In contrast, EVIs are derived from traditional neuropsychological tests subsequently co-opted as PVTs (Committee on Psychological Testing, 2015). EVIs have several advantages over free-standing PVIs, including being cost-effective (Boone, 2013; Erdodi, Abeare, Lichtenstein, Erdodi, & Linnea, 2017; Erdodi, Hurtubise, et al., 2018c) and more resistant to coaching, in that examinees are less likely to be able to identify them as PVTs in comparison to their free-standing counterparts (Chafetz et al., 2015; Miele, Gunner, Lynch, & McCaffrey, 2012). In addition, relying on EVIs reduces the demand on the examinee’s mental stamina, which can be particularly useful when testing young children and medically or emotionally fragile patients (Lichtenstein et al., 2017). The main liability inherent in relying on EVIs to determine the credibility of a given response set is that separating ability from performance validity is more difficult and not without controversy (Erdodi & Lichtenstein, 2017).

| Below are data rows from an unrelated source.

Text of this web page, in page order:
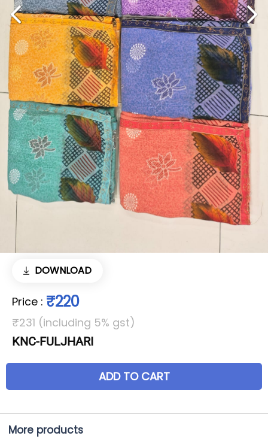
DOWNLOAD
Price : ₹220
₹231 (including 5% gst)
KNC-FULJHARI
ADD TO CART
More products
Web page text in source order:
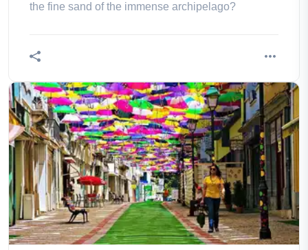
the fine sand of the immense archipelago?
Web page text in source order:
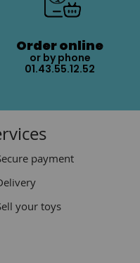
Order online
or by phone
01.43.55.12.52
payment
your toys
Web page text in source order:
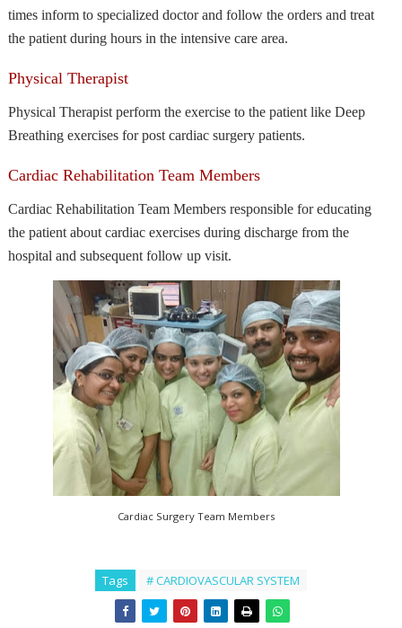
times inform to specialized doctor and follow the orders and treat
the patient during hours in the intensive care area.
Physical Therapist
Physical Therapist perform the exercise to the patient like Deep
Breathing exercises for post cardiac surgery patients.
Cardiac Rehabilitation Team Members
Cardiac Rehabilitation Team Members responsible for educating
the patient about cardiac exercises during discharge from the
hospital and subsequent follow up visit.
Cardiac Surgery Team Members
Tags # CARDIOVASCULAR SYSTEM
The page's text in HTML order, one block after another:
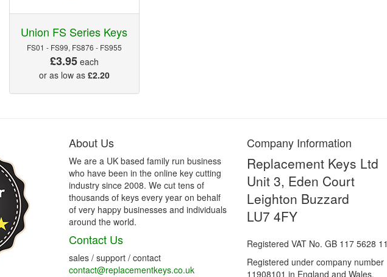
Union FS Series Keys
FS01 - FS99, FS876 - FS955
£3.95each
or as low as £2.20
About Us
We are a UK based family run business
who have been in the online key cutting
industry since 2008. We cut tens of
thousands of keys every year on behalf
of very happy businesses and individuals
around the world.
Contact Us
sales / support / contact
contact@replacementkeys.co.uk
Company Information
Replacement Keys Ltd
Unit 3, Eden Court
Leighton Buzzard
LU7 4FY
Registered VAT No. GB 117 5628 11
Registered under company number
11908101 in England and Wales.
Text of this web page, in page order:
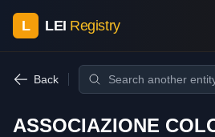
L LEI Registry
Back
ASSOCIAZIONE
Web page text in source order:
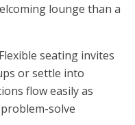
lounge than a
seating invites
or settle into
flow easily as
solve
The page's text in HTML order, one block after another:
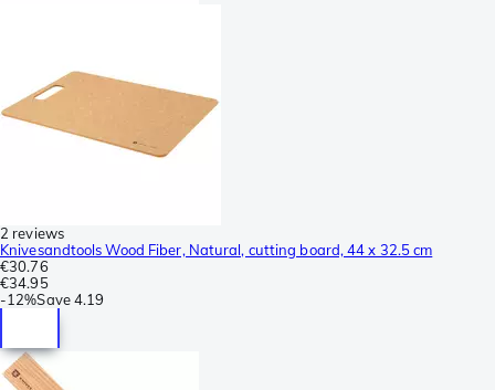
2 reviews
Knivesandtools Wood Fiber, Natural, cutting board, 44 x 32.5 cm
€30.76
€34.95
-12%Save4.19
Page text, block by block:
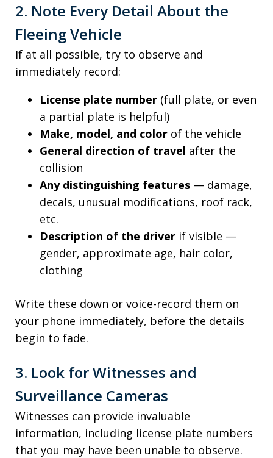
2. Note Every Detail About the
Fleeing Vehicle
If at all possible, try to observe and
immediately record:
License plate number (full plate, or even
a partial plate is helpful)
Make, model, and color of the vehicle
General direction of travel after the
collision
Any distinguishing features — damage,
decals, unusual modifications, roof rack,
etc.
Description of the driver if visible —
gender, approximate age, hair color,
clothing
Write these down or voice-record them on
your phone immediately, before the details
begin to fade.
3. Look for Witnesses and
Surveillance Cameras
Witnesses can provide invaluable
information, including license plate numbers
that you may have been unable to observe.
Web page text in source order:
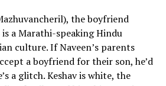
the boyfriend
is a Marathi-speaking Hindu
culture. If Naveen’s parents
a boyfriend for their son, he’d
a glitch. Keshav is white, the
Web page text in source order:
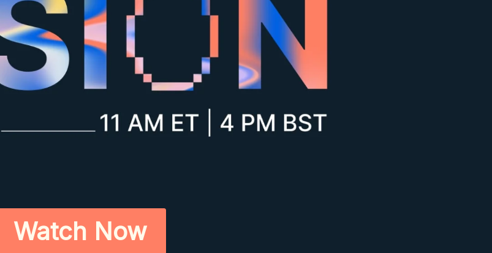
Watch Now
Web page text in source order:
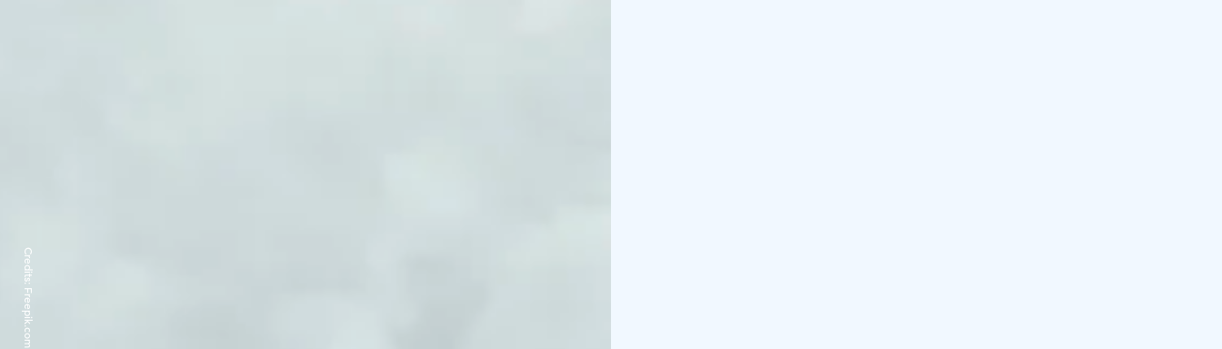
Credits:
Freepik.com
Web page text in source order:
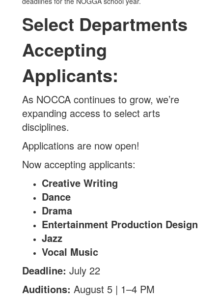
Select Departments
Accepting
Applicants:
As NOCCA continues to grow, we’re
expanding access to select arts
disciplines.
Applications are now open!
Now accepting applicants:
Creative Writing
Dance
Drama
Entertainment Production Design
Jazz
Vocal Music
Deadline: July 22
Auditions: August 5 | 1–4 PM

The Finger Tapping Test (FTT; Reitan, 1969) is a measure of simple motor speed that has subsequently demonstrated its potential for use as an EVI (Heaton et al., 1978; Mittenberg, Rotholc, Russell, & Heilbronner, 1996; Rapport, Farchione, Coleman, & Axelrod, 1998). During the FTT, examinees are instructed to tap a lever attached to a mechanical counter using their extended index finger for 10 s at a time as fast as they can, over at least five consecutive trials. This procedure is then repeated for the non-dominant hand. Once the FTT is completed, the trials are averaged to create a summary score for each hand, which is used to establish the individual’s relative standing. The raw score performance of the FTT is used to compare oscillation speed between the dominant and non-dominant hands in order to infer the integrity of the cortical motor areas and the efferent motor pathways (Schatz, 2011).

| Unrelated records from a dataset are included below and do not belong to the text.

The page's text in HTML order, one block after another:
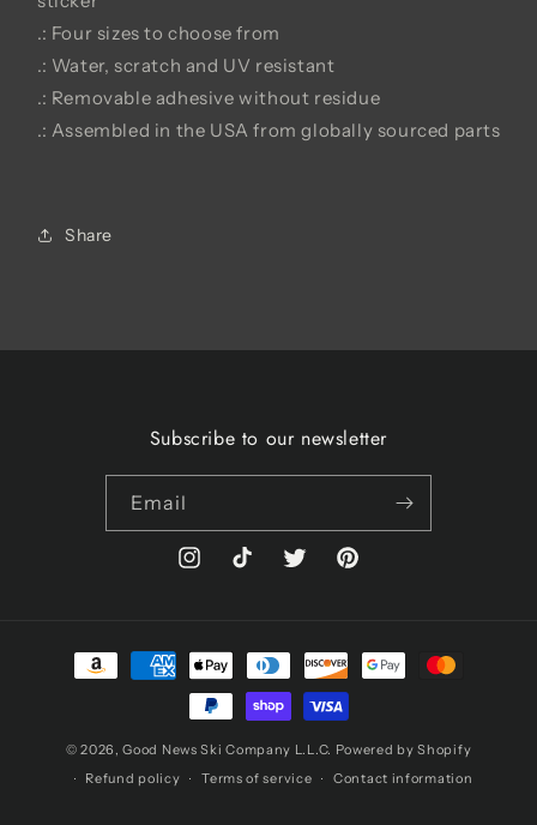
.: Four sizes to choose from
.: Water, scratch and UV resistant
.: Removable adhesive without residue
.: Assembled in the USA from globally sourced parts
Share
Subscribe to our newsletter
Email
InstagramTikTok TwitterPinterest
Payment
methods
© 2026,Good News Ski Company L.L.C. Powered by Shopify
Refund policy
Terms of service Contact information
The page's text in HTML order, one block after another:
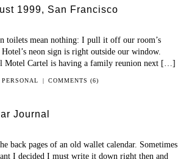
1999, San Francisco
toilets mean nothing: I pull it off our room’s
neon sign is right outside our window.
Motel Cartel is having a family reunion next […]
,PERSONAL | COMMENTS (6)
Journal
back pages of an old wallet calendar. Sometimes
I decided I must write it down right then and
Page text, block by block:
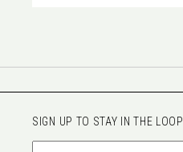
SIGN UP TO STAY IN THE LOOP
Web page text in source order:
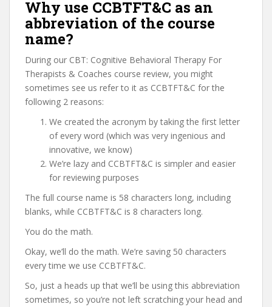
Why use CCBTFT&C as an
abbreviation of the course
name?
During our CBT: Cognitive Behavioral Therapy For
Therapists & Coaches course review, you might
sometimes see us refer to it as CCBTFT&C for the
following 2 reasons:
We created the acronym by taking the first letter
of every word (which was very ingenious and
innovative, we know)
We’re lazy and CCBTFT&C is simpler and easier
for reviewing purposes
The full course name is 58 characters long, including
blanks, while CCBTFT&C is 8 characters long.
You do the math.
Okay, we’ll do the math. We’re saving 50 characters
every time we use CCBTFT&C.
So, just a heads up that we’ll be using this abbreviation
sometimes, so you’re not left scratching your head and
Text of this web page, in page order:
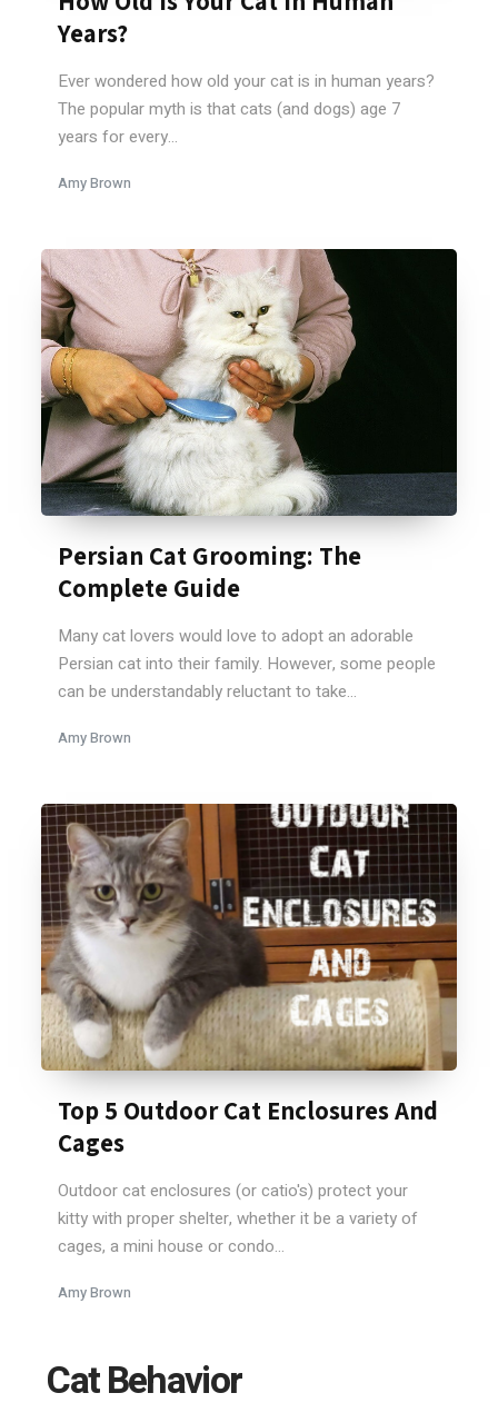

Historically, the potential of motor measures to evaluate credible performance has received less attention than measures assessing other cognitive domains, such as memory—especially the two-alternative forced choice recognition paradigm (Baker, Connery, Kirk, & Kirkwood, 2014; Bauer, Yantz, Ryan, Warden, & McCaffrey, 2005; Blaskewitz, Merten, & Brockhaus, 2009; Bortnik et al., 2010; Greve et al., 2009; Lu, Boone, Cozolino, & Mitchell, 2003; Reedy et al., 2013; Wolfe et al., 2010). However, their ability to separate valid from invalid response sets has longstanding empirical support. The FTT demonstrated its ability to perform as an EVI in multiple studies in which participants feigned head injuries to determine if individuals with non-credible performance can be differentiated from those with true head injuries (Greiffenstein, Baker, & Gola, 1996; Heaton et al., 1978; Rapport et al., 1998). Feigning participants demonstrated abnormally poor and inconsistent performance patterns (i.e., performing worse on simple motor tests, such as the FTT, than on more complex measures, such as the Grooved Pegboard Test; Matthews & Klove, 1964). Overall, the existing evidence suggests that the FTT can help separate examinees who are feigning injuries from those with genuine motor deficits. However, early studies stopped short of introducing specific cutoffs to separate credible from non-credible response sets (Erdodi et al., 2017c).

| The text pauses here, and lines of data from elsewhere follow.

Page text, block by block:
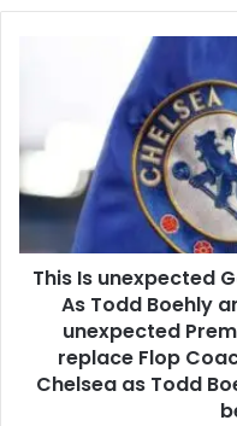
This Is unexpected
As Todd Boehly
unexpected
replace Flop
Chelsea as Todd
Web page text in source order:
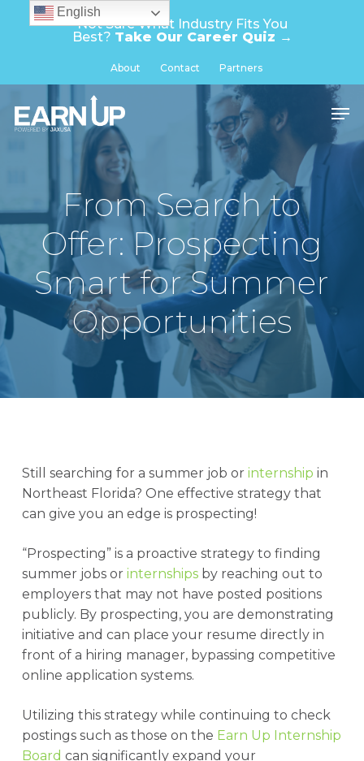
Not Sure What Industry Fits You
Best? Take Our Career Quiz →
About Contact Partners
From Search to
Offer: Prospecting
Smart for Summer
Opportunities
Still searching for a summer job or internship in
Northeast Florida? One effective strategy that
can give you an edge is prospecting!
“Prospecting” is a proactive strategy to finding
summer jobs or internshipsby reaching out to
employers that may not have posted positions
publicly. By prospecting, you are demonstrating
initiative and can place your resume directly in
front of a hiring manager, bypassing competitive
online application systems.
Utilizing this strategy while continuing to check
postings such as those on the Earn Up Internship
Board can significantly expand your
English
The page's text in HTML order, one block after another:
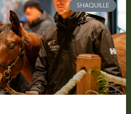
SHAQUILLE

Eventually, normative data that included demographic corrections (i.e., taking into account differences in performance due to age, sex, and education) were published as an alternative to the raw score cutoffs typically used to determine impairment (Heaton, Grant, & Matthews, 1991). Naturally, performance on the FTT is influenced by innate motor skills and, by extension, demographic variables. Specifically, previous research has shown that older age was associated with decreased finger tapping speed (Shimoyama et al., 2012). Similarly, at group level, males typically outperformed females (Arnold et al., 2005; Ruff & Parker, 1993). Also, examinees with more formal education demonstrated better performance on the FTT (Homann et al., 2003). Such examinee characteristics with known influence on FTT performance can inadvertently bias validity cutoffs by artificially inflating failure rates in specific demographic groups that are at inherently higher risk for low finger tapping scores (i.e., examinees who are women, older, and have less education).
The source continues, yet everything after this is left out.